**TASK OBJECTIVE:**
Find the line holding "Give the centre of each line below as (x, y)." in the entries below. Give it again exactly, along with every line after it up to and including the line holding "selection of a".

**RECORDS PROVIDED:**
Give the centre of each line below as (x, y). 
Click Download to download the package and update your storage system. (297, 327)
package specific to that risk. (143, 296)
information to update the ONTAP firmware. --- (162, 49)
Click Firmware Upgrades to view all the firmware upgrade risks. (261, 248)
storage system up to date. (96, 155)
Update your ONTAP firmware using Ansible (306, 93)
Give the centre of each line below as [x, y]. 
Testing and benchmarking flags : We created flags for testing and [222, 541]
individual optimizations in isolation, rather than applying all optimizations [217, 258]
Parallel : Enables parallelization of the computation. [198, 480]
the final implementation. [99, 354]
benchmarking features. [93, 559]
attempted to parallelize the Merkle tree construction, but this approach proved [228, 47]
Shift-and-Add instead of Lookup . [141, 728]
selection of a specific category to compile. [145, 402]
* * *
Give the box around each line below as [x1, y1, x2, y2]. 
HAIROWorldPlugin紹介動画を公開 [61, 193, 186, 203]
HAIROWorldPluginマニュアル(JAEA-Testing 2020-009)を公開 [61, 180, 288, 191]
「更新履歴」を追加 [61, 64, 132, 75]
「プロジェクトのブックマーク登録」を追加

**EXERCISE ANSWER:**
Give the centre of each line below as (x, y). 
Click Download to download the package and update your storage system. (297, 327)
package specific to that risk. (143, 296)
information to update the ONTAP firmware. --- (162, 49)
Click Firmware Upgrades to view all the firmware upgrade risks. (261, 248)
storage system up to date. (96, 155)
Update your ONTAP firmware using Ansible (306, 93)
Give the centre of each line below as [x, y]. 
Testing and benchmarking flags : We created flags for testing and [222, 541]
individual optimizations in isolation, rather than applying all optimizations [217, 258]
Parallel : Enables parallelization of the computation. [198, 480]
the final implementation. [99, 354]
benchmarking features. [93, 559]
attempted to parallelize the Merkle tree construction, but this approach proved [228, 47]
Shift-and-Add instead of Lookup . [141, 728]
selection of a specific category to compile. [145, 402]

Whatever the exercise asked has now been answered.